Of Spaces, Underscores and Dashes
I try to avoid using spaces in filenames and URLs. They're great for human readability, but they're remarkably inconvenient in computer resource locators:
-
A filename with spaces has to be surrounded by quotes when referenced at the command line:
XCOPY "c:\test files\reference data.doc" d: XCOPY c:\test-files\reference-data.doc d:
-
Any spaces in URLs are converted to the encoded space character by the web browser:
http://domain.com/test%20files/reference%20data.html http://domain.com/test-files/reference-data.html
So it behooves us to use something other than a space in file and folder names. Historically, I've used underscore, but I recently discovered that the correct character to substitute for space is the dash. Why?
The short answer is, that's what Google expects:
If you use an underscore '_' character, then Google will combine the two words on either side into one word. So
bla.com/kw1_kw2.html
wouldn't show up by itself for kw1 or kw2. You'd have to search forkw1_kw2
as a query term to bring up that page.
The slightly longer answer is, the underscore is traditionally considered a word character by the w regex operator.
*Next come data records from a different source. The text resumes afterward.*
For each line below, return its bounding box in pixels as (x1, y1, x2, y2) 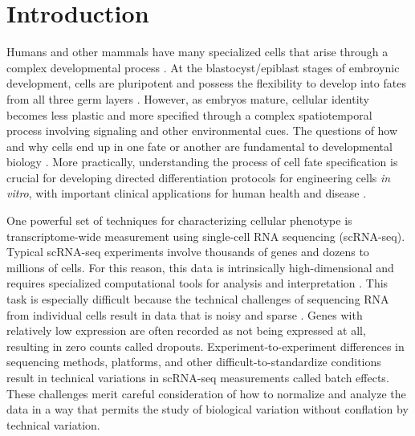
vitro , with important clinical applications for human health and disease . (6, 185, 367, 202)
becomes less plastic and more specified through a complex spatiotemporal (6, 106, 372, 123)
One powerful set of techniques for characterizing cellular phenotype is (6, 212, 352, 229)
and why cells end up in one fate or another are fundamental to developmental (6, 137, 393, 154)
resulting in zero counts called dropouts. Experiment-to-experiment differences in (6, 337, 405, 354)
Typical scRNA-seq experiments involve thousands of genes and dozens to (6, 243, 369, 260)
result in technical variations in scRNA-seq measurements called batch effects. (6, 369, 389, 385)
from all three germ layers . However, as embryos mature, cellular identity (6, 90, 369, 107)
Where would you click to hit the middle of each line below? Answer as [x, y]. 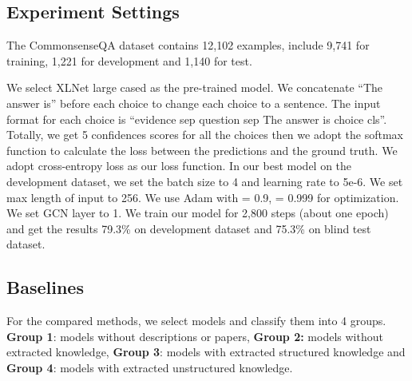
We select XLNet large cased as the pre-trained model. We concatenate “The [195, 87]
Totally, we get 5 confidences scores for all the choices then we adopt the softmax [205, 135]
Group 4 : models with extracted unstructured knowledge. [150, 367]
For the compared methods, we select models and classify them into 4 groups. [196, 321]
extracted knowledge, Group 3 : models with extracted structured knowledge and [206, 352]
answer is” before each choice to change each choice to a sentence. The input [194, 103]
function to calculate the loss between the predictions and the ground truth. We [202, 150]
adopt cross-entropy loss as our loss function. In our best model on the [179, 166]
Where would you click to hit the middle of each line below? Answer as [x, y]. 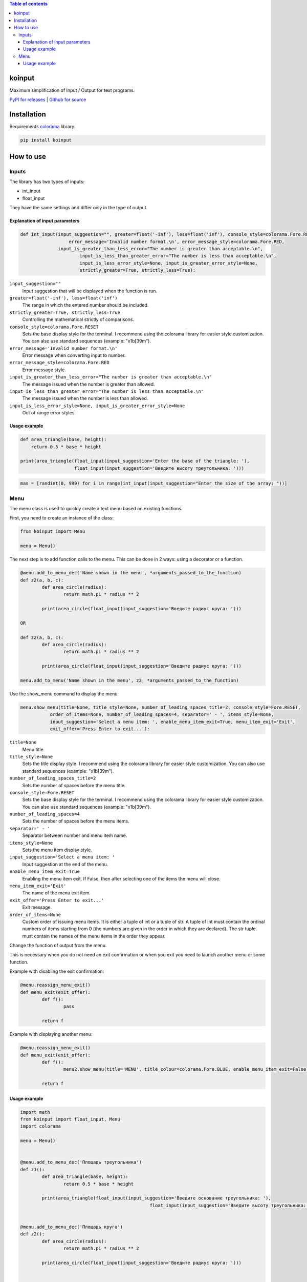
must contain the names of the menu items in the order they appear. [94, 936]
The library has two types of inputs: [47, 182]
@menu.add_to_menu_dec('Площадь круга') [71, 1227]
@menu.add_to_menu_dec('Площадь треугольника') [81, 1162]
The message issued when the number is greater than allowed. [89, 384]
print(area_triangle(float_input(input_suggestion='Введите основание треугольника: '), [156, 1198]
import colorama [41, 1126]
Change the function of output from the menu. [58, 946]
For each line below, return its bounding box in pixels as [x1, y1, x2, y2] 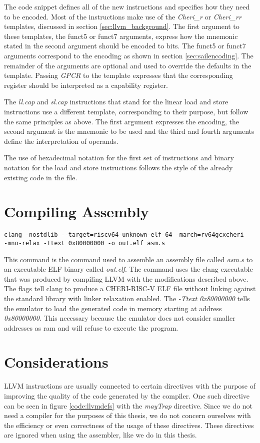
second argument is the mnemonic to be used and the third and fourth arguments [4, 126, 254, 136]
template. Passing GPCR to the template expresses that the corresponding [4, 70, 233, 80]
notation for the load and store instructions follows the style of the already [4, 162, 233, 172]
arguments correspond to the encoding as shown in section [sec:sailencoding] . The [4, 50, 253, 60]
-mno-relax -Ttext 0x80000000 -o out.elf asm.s [4, 239, 165, 247]
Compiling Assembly [4, 201, 149, 222]
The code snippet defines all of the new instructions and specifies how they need [4, 1, 250, 11]
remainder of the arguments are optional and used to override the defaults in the [4, 60, 251, 70]
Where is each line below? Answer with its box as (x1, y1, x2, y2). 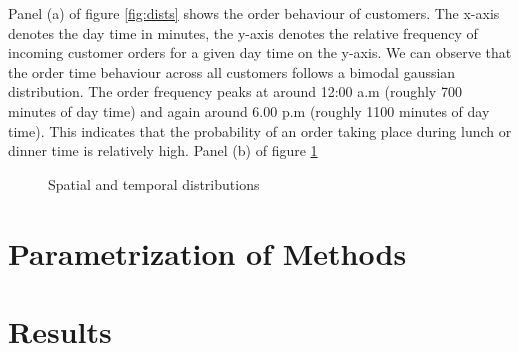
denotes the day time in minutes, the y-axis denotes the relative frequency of (8, 22, 478, 43)
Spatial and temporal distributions (48, 173, 260, 194)
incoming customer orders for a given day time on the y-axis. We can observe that (8, 42, 512, 63)
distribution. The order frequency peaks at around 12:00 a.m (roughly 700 (8, 81, 462, 102)
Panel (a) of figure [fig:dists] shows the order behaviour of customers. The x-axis (8, 3, 500, 23)
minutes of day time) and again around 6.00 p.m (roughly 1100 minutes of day (8, 100, 490, 121)
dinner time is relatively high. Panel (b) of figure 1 (8, 140, 318, 161)
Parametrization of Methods (8, 232, 407, 273)

Here's RegexBuddy matching the w operator against multiple ASCII character sets:
As you can see, the dash is not matched, but underscore is. This_is_a_single_word
, but this-is-multiple-words
.
Like NutraSweet and Splenda, neither is really an acceptable substitute for a space, but we might as well follow the established convention instead of inventing our own. That's how we ended up with the backslash as a path separator.